Untuk itu, kata Muasher, rakyat Palestina harus menempuh cara damai, seperti kala menggerakkan intifada pertama (1987-1993), untuk melawan aneksasi Israel atas wilayah di Tepi Barat nanti.
Baca juga: Rencana Aneksasi Israel Mengancam Akses Warga Palestina ke Laut Mati
Ia menyerukan, rakyat Palestina terus bertahan di lembah Jordan yang akan dianeksasi Israel kelak, sampai titik darah penghabisan. Bahkan, menurut Muasher, rakyat dan pimpinan Palestina sudah mulai berpikir menempuh solusi baru yang kreatif dan inovatif, yaitu opsi satu negara yang menghimpun dua rakyat, yakni Yahudi dan Arab. Opsi itu diambil apabila opsi dua negara Israel dan Palestina tidak mungkin lagi diwujudkan setelah Israel menganeksasi wilayah di Tepi Barat.

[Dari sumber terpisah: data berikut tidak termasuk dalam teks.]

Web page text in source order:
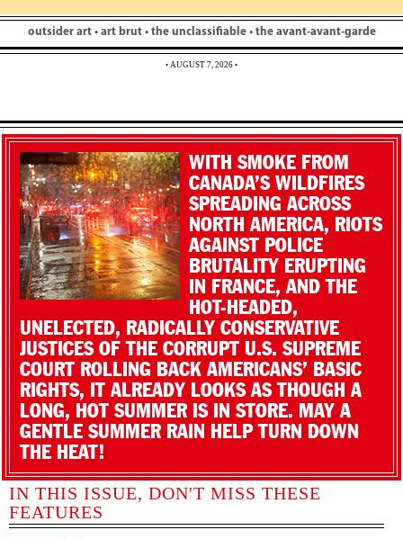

Jumlah warga Palestina di Tepi Barat, Jalur Gaza, dan di wilayah Israel sekarang mencapai 7.066.856, dengan rincian jumlah penduduk Tepi Barat 3.340.143, Jalur Gaza 1.836.713 dan di wilayah Israel 1.890.000 jiwa. Sementara penduduk Yahudi di Israel saat ini hanya 6.820.000 jiwa.
Jumlah warga Arab Palestina kini sudah unggul dari warga Yahudi. Diperkirakan, jumlah warga Arab Palestina makin banyak karena angka kelahiran warga Palestina jauh lebih tinggi dari warga Yahudi.
Baca juga: Aneksasi Tepi Barat, Kesalahan Sejarah
Di kalangan publik dan cendekiawan Israel saat ini juga menguat kesadaran bahwa pertarungan sesungguhnya adalah pertarungan demografi.
Kesadaran publik Israel tersebut kini semakin kuat tumbuh, menyusul perolehan suara Joint List pada pemilu parlemen awal Maret 2020 yang mencapai 15 kursi dari 120 kursi Knesset (parlemen).
Joint List pimpinan Ayman Odeh adalah aliansi dari empat partai Arab di Israel, yaitu partai Balad, Hadash, Ta’al, dan United Arab List. Warga Arab di Israel, menurut biro statistik pusat Israel, mencapai 1.890.000 atau 20,95 persen dari keseluruhan penduduk Israel yang mencapai 8.710.000 jiwa.
Publik Israel kini cukup gemetar melihat fenomena Joint List yang tentunya akan mengantarkan peran politik warga Arab di Israel bisa semakin kuat.
Menurut Marwan Muasher, jika Palestina cerdik dan intensif memainkan isu demografi itu, bisa jadi Israel berpikir ulang melakukan aneksasi atau kalau melakukan aneksasi hanya simbolis agar opsi solusi dua negara tidak punah.